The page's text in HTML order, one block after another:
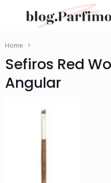
Home
Sefiros Red
Angular
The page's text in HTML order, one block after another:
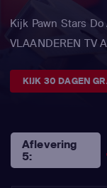
Kijk Pawn Stars
VLAANDEREN TV
KIJK 30 DAGEN
Aflevering
5:
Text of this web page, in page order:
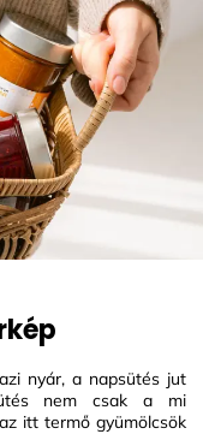
nyár, a napsütés jut
nem csak a mi
itt termő gyümölcsök
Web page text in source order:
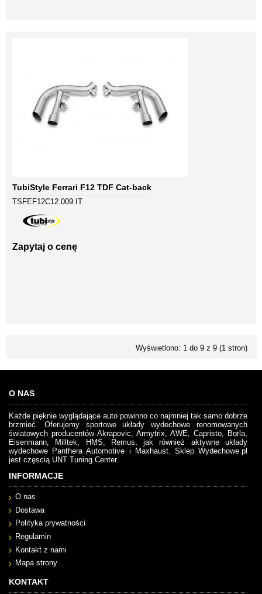
TubiStyle Ferrari F12 TDF Cat-back
TSFEF12C12.009.IT
Zapytaj o cenę
Wyświetlono: 1 do 9 z 9 (1 stron)
O NAS
Każde pięknie wyglądające auto powinno co najmniej tak samo dobrze
brzmieć. Oferujemy sportowe układy wydechowe renomowanych
światowych producentów Akrapovic, Armytrix, AWE, Capristo, Borla,
Eisenmann, Milltek, HMS, Remus, jak również aktywne układy
wydechowe Panthera Automotive i Maxhaust. Sklep Wydechowe.pl
jest częscią UNT Tuning Center.
INFORMACJE
O nas
Dostawa
Polityka prywatności
Regulamin
Kontakt z nami
Mapa strony
KONTAKT
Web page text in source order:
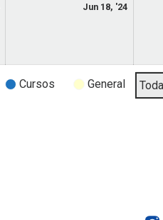
Jun 18, '24
Cursos General
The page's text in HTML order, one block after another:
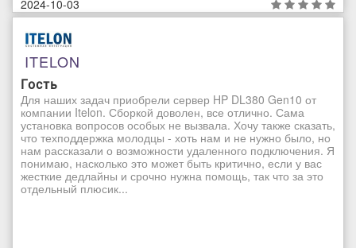
2024-10-03
ITELON
Гость
Для наших задач приобрели сервер HP DL380 Gen10 от
компании Itelon. Сборкой доволен, все отлично. Сама
установка вопросов особых не вызвала. Хочу также сказать,
что техподдержка молодцы - хоть нам и не нужно было, но
нам рассказали о возможности удаленного подключения. Я
понимаю, насколько это может быть критично, если у вас
жесткие дедлайны и срочно нужна помощь, так что за это
отдельный плюсик...
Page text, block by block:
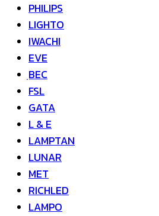
PHILIPS
LIGHTO
IWACHI
EVE
ฺBEC
FSL
GATA
L & E
LAMPTAN
LUNAR
MET
RICHLED
LAMPO
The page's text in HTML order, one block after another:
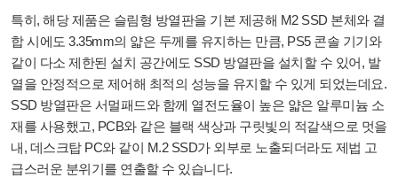
특히, 해당 제품은 슬림형 방열판을 기본 제공해 M2 SSD 본체와 결
합 시에도 3.35mm의 얇은 두께를 유지하는 만큼, PS5 콘솔 기기와
같이 다소 제한된 설치 공간에도 SSD 방열판을 설치할 수 있어, 발
열을 안정적으로 제어해 최적의 성능을 유지할 수 있게 되었는데요.
SSD 방열판은 서멀패드와 함께 열전도율이 높은 얇은 알루미늄 소
재를 사용했고, PCB와 같은 블랙 색상과 구릿빛의 적갈색으로 멋을
내, 데스크탑 PC와 같이 M.2 SSD가 외부로 노출되더라도 제법 고
급스러운 분위기를 연출할 수 있습니다.
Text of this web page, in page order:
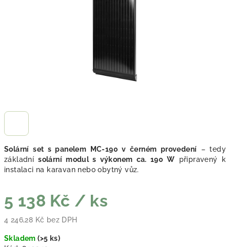
Solární set s panelem MC-190 v černém provedení – tedy
základnísolární modul s výkonem ca. 190 W připravený k
instalaci na karavan nebo obytný vůz.
5 138 Kč / ks
4 246,28 Kč bez DPH
Skladem(>5 ks)
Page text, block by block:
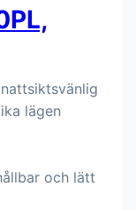
lägen
och lätt
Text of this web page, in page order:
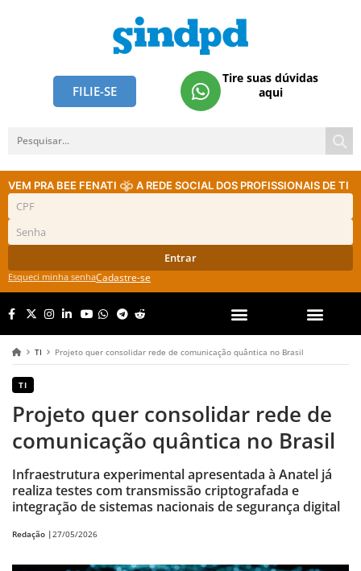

==============================

Repeat the listing in full and exactly. Do not include any images.

- SOLUTION FOR THIS TASK -
The page's text in HTML order, one block after another:
Home
Sefiros Red
Angular
The page's text in HTML order, one block after another:
Kijk Pawn Stars
VLAANDEREN TV
KIJK 30 DAGEN
Aflevering
5:
Text of this web page, in page order:
nyár, a napsütés jut
nem csak a mi
itt termő gyümölcsök
Web page text in source order:
TubiStyle Ferrari F12 TDF Cat-back
TSFEF12C12.009.IT
Zapytaj o cenę
Wyświetlono: 1 do 9 z 9 (1 stron)
O NAS
Każde pięknie wyglądające auto powinno co najmniej tak samo dobrze
brzmieć. Oferujemy sportowe układy wydechowe renomowanych
światowych producentów Akrapovic, Armytrix, AWE, Capristo, Borla,
Eisenmann, Milltek, HMS, Remus, jak również aktywne układy
wydechowe Panthera Automotive i Maxhaust. Sklep Wydechowe.pl
jest częscią UNT Tuning Center.
INFORMACJE
O nas
Dostawa
Polityka prywatności
Regulamin
Kontakt z nami
Mapa strony
KONTAKT
Web page text in source order:
Jun 18, '24
Cursos General
The page's text in HTML order, one block after another:
2024-10-03
ITELON
Гость
Для наших задач приобрели сервер HP DL380 Gen10 от
компании Itelon. Сборкой доволен, все отлично. Сама
установка вопросов особых не вызвала. Хочу также сказать,
что техподдержка молодцы - хоть нам и не нужно было, но
нам рассказали о возможности удаленного подключения. Я
понимаю, насколько это может быть критично, если у вас
жесткие дедлайны и срочно нужна помощь, так что за это
отдельный плюсик...
Page text, block by block:
PHILIPS
LIGHTO
IWACHI
EVE
ฺBEC
FSL
GATA
L & E
LAMPTAN
LUNAR
MET
RICHLED
LAMPO
The page's text in HTML order, one block after another:
특히, 해당 제품은 슬림형 방열판을 기본 제공해 M2 SSD 본체와 결
합 시에도 3.35mm의 얇은 두께를 유지하는 만큼, PS5 콘솔 기기와
같이 다소 제한된 설치 공간에도 SSD 방열판을 설치할 수 있어, 발
열을 안정적으로 제어해 최적의 성능을 유지할 수 있게 되었는데요.
SSD 방열판은 서멀패드와 함께 열전도율이 높은 얇은 알루미늄 소
재를 사용했고, PCB와 같은 블랙 색상과 구릿빛의 적갈색으로 멋을
내, 데스크탑 PC와 같이 M.2 SSD가 외부로 노출되더라도 제법 고
급스러운 분위기를 연출할 수 있습니다.
Text of this web page, in page order:
Solární set s panelem MC-190 v černém provedení – tedy
základnísolární modul s výkonem ca. 190 W připravený k
instalaci na karavan nebo obytný vůz.
5 138 Kč / ks
4 246,28 Kč bez DPH
Skladem(>5 ks)
Page text, block by block:
lägen
och lätt
Text of this web page, in page order:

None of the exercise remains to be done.